Table 1 Prisoner’s dilemma game G

In the theory of the game, different methods are used for finding equilibrium with help of rationality concept and one of these methods is the best response function (McCarty and Meirowitz, 2007; Bu et al., 2017). Based on the definition of the best response function, equilibrium is a point in which strategy chosen by each individual is the best response to the strategies chosen by other players and maximize personal profit (Harsanyi, 1986; Eshaghi and Askari, 2017; Xia et al., 2019; Huang et al., 2018a, 2018b).

Hyper-rationality in game theory helps the player choose successful strategies of the game in interactive conditions and reproduce them.
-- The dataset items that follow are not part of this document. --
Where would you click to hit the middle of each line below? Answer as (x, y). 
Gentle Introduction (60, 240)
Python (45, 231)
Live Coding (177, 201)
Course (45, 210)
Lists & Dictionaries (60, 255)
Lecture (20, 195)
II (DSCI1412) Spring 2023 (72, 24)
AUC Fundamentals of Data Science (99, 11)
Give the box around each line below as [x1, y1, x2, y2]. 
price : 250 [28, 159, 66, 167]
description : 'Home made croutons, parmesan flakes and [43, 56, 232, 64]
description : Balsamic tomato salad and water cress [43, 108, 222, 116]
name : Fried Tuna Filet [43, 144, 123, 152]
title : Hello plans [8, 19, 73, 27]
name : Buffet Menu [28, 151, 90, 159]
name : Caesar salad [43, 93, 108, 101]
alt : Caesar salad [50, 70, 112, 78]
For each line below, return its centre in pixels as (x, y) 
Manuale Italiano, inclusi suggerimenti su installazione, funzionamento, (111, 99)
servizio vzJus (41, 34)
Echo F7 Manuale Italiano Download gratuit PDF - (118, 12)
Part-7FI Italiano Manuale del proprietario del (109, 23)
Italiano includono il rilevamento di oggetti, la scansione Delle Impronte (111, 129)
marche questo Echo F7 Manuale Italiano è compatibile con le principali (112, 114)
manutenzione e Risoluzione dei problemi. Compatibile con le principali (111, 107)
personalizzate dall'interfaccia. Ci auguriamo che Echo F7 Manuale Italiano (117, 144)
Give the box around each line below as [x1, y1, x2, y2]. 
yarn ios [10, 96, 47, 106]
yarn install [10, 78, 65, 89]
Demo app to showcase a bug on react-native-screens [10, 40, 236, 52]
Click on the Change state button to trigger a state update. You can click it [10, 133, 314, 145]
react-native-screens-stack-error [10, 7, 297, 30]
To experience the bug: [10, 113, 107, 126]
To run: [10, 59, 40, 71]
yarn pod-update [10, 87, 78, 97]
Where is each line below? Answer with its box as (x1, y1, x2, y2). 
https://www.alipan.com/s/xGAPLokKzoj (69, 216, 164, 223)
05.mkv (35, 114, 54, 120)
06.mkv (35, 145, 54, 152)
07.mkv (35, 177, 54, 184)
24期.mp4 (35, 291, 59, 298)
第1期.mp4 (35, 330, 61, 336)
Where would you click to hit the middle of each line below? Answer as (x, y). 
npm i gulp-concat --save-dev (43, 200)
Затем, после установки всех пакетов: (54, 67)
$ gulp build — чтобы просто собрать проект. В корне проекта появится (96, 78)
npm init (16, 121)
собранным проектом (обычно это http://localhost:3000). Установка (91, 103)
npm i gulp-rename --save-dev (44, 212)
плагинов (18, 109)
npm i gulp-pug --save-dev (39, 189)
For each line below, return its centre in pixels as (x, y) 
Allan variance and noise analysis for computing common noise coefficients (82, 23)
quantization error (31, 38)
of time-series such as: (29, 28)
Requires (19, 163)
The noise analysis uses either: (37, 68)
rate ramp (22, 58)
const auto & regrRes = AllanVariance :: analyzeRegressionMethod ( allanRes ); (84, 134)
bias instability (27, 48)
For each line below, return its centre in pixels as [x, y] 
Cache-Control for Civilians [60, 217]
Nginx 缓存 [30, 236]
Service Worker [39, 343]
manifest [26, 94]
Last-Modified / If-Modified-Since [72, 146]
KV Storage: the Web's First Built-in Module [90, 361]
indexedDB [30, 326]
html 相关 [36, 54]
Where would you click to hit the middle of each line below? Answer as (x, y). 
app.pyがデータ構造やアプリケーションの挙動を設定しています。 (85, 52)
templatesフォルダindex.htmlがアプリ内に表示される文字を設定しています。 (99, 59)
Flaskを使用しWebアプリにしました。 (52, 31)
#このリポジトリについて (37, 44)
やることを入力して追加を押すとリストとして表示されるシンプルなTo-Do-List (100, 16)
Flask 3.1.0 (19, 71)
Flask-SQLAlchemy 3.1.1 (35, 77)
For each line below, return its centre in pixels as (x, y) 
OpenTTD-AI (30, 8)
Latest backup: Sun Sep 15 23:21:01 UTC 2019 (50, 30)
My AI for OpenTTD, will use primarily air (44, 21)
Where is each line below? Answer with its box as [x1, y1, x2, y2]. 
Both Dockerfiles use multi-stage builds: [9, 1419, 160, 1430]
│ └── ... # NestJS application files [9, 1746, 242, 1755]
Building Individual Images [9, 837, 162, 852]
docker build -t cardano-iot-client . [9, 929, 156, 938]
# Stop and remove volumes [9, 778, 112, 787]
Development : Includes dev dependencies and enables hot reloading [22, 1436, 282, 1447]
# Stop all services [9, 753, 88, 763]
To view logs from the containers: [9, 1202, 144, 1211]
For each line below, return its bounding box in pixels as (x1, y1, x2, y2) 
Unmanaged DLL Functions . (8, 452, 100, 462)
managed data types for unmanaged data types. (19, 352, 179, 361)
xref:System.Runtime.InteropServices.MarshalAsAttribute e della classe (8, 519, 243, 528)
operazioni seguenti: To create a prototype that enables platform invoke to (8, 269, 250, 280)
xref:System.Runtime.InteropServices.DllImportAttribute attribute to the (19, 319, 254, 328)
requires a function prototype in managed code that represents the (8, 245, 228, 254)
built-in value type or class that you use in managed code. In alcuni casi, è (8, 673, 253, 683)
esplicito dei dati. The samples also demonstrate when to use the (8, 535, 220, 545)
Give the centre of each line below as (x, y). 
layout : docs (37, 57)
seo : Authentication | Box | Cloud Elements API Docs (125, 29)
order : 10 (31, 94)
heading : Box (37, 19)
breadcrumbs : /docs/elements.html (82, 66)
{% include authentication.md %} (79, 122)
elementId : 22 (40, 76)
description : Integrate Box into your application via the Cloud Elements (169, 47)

The concept of hyper-rationality helps the game theory enter other fields of sciences with more logical power. We assume that each player in the game is hyper-rational (for example two-player strategic 2 × 2 games with perfect information). Thus, a hyper-rational player will renormalize her opinion based on the common knowledge that each player is hyper-rational. Below, we show the best response functions based on hyper-preferences of players with B, P, and L. Precisely, we define the best response function B_i based on individual benefit by

$$B_i\left( {a_{ - i}} \right): = \left\{ {a_i \in A_i:u_i\left( {a_i,a_{ - i}} \right) \ge u_i\left( {a_i^\prime ,a_{ - i}} \right)\quad{\mathrm{for}}\,{\mathrm{all}}\,\,a_i^\prime \in A_i} \right\}$$

(1)

any action in B_i(a_−i) is at least as good based on individual benefit for player i as every other action of player i when the other players’ actions are given by a_−i. We call B_i the best response function of player i based on individual benefit. Precisely, we define the best response function P_i based on profit for other players by

$$P_i\left( {a_{ - i}} \right): = \left\{ {a_i \in A_i:u_{ - i}\left( {a_i,a_{ - i}} \right) \ge u_{ - i}\left( {a_i^\prime ,a_{ - i}} \right)\quad{\mathrm{for}}\,{\mathrm{all}}\,a_i^\prime \in A_i} \right\},$$

(2)

any action in P_i(a_−i) for player i relative to every other action of player i is at least the best based on profit for other players when the other players’ actions are given by a_−i. We call P_i the best response function of player i based on profit for other players. Precisely, we define the best response function L_i based on the loss of other players by

$$L_i\left( {a_{ - i}} \right): = \left\{ {a_i \in A_i:u_{ - i}\left( {a_i,a_{ - i}} \right) \le u_{ - i}\left( {a_i^\prime ,a_{ - i}} \right)\quad{\mathrm{for}}\,{\mathrm{all}}\,a_i^\prime \in A_i} \right\},$$

(3)

any action in L_i(a−_i) for player i relative to every other action of player i is at least as good based on the loss for other players when the other players’ actions are given by a_−i. We call L_i the best response function of player i based on the loss of other players. From relations (1), (2), and (3) we have,

$$B_i\left( {a_{ - i}} \right) \cup P_i\left( {a_{ - i}} \right) \cup L_i\left( {a_{ - i}} \right) = A_i$$

In competitive interactions, we define strictly dominant action and weakly dominant action based on the loss of other players.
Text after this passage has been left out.